═══ Extracted entries

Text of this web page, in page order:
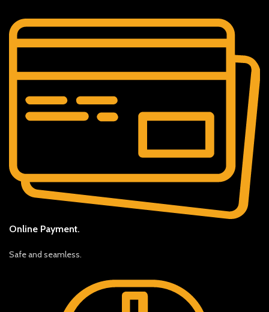
Online Payment.
Safe and seamless.
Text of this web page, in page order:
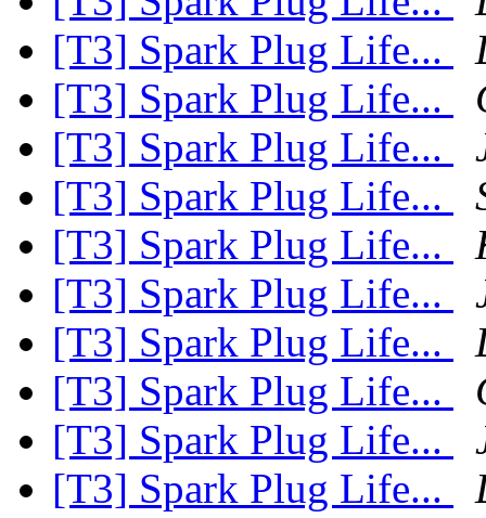
[T3] Spark Plug Life...
[T3] Spark Plug Life...
[T3] Spark Plug Life...
[T3] Spark Plug Life...
[T3] Spark Plug Life...
[T3] Spark Plug Life...
[T3] Spark Plug Life...
[T3] Spark Plug Life...
[T3] Spark Plug Life...
[T3] Spark Plug Life...
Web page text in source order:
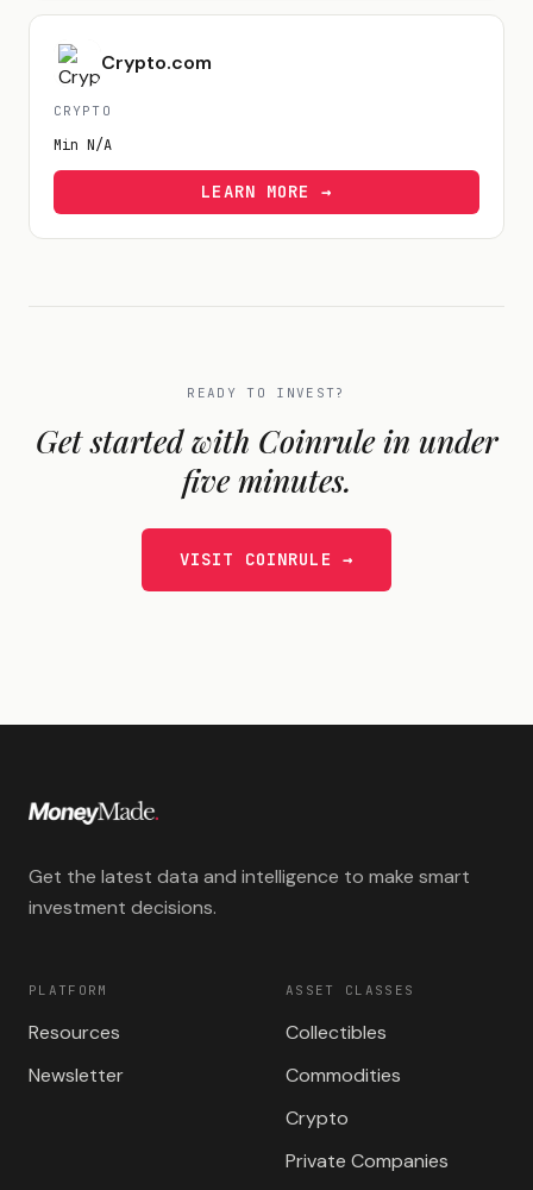
Crypto.com
CRYPTO
Min N/A
LEARN MORE →
READY TO INVEST?
Get started with Coinrulein under
five minutes.
VISIT COINRULE →
Get the latest data and intelligence to make smart
investment decisions.
PLATFORM
Resources
Newsletter
ASSET CLASSES
Collectibles
Commodities
Crypto
Private Companies

══════

## Work item
Write out each entry exactly, images excluded.

## Answer to this exercise
Text of this web page, in page order:
Online Payment.
Safe and seamless.
Text of this web page, in page order:
[T3] Spark Plug Life...
[T3] Spark Plug Life...
[T3] Spark Plug Life...
[T3] Spark Plug Life...
[T3] Spark Plug Life...
[T3] Spark Plug Life...
[T3] Spark Plug Life...
[T3] Spark Plug Life...
[T3] Spark Plug Life...
[T3] Spark Plug Life...
Web page text in source order:
Crypto.com
CRYPTO
Min N/A
LEARN MORE →
READY TO INVEST?
Get started with Coinrulein under
five minutes.
VISIT COINRULE →
Get the latest data and intelligence to make smart
investment decisions.
PLATFORM
Resources
Newsletter
ASSET CLASSES
Collectibles
Commodities
Crypto
Private Companies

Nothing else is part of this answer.